Records for the task ▸

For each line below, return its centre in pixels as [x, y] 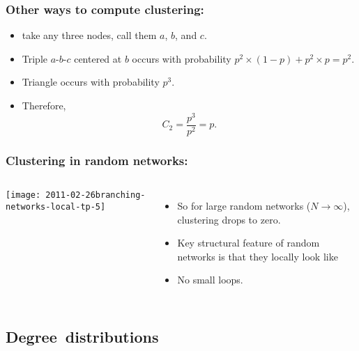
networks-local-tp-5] [56, 206]
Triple [35, 58]
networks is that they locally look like [258, 256]
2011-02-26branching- [96, 195]
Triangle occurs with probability [91, 82]
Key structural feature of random [249, 243]
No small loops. [210, 280]
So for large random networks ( [244, 205]
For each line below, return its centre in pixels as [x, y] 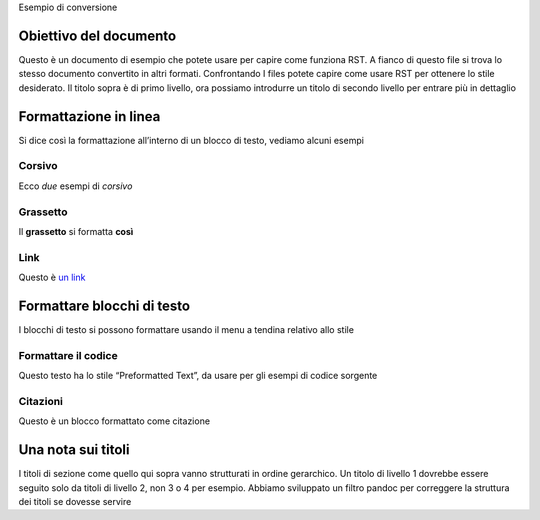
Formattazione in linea [89, 116]
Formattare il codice [68, 355]
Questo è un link [52, 277]
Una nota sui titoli [74, 450]
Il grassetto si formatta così [76, 231]
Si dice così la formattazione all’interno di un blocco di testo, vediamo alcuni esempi [191, 140]
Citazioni [41, 401]
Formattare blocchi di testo [104, 305]

Problem to work on ▸ Please give back exactly, and with no pictures, the lines from where the listing above begins through the line containing "Il grassetto si formatta così [76, 231]".

Answer area ▸
For each line below, return its centre in pixels as [x, y] 
networks-local-tp-5] [56, 206]
Triple [35, 58]
networks is that they locally look like [258, 256]
2011-02-26branching- [96, 195]
Triangle occurs with probability [91, 82]
Key structural feature of random [249, 243]
No small loops. [210, 280]
So for large random networks ( [244, 205]
For each line below, return its centre in pixels as [x, y] 
Formattazione in linea [89, 116]
Formattare il codice [68, 355]
Questo è un link [52, 277]
Una nota sui titoli [74, 450]
Il grassetto si formatta così [76, 231]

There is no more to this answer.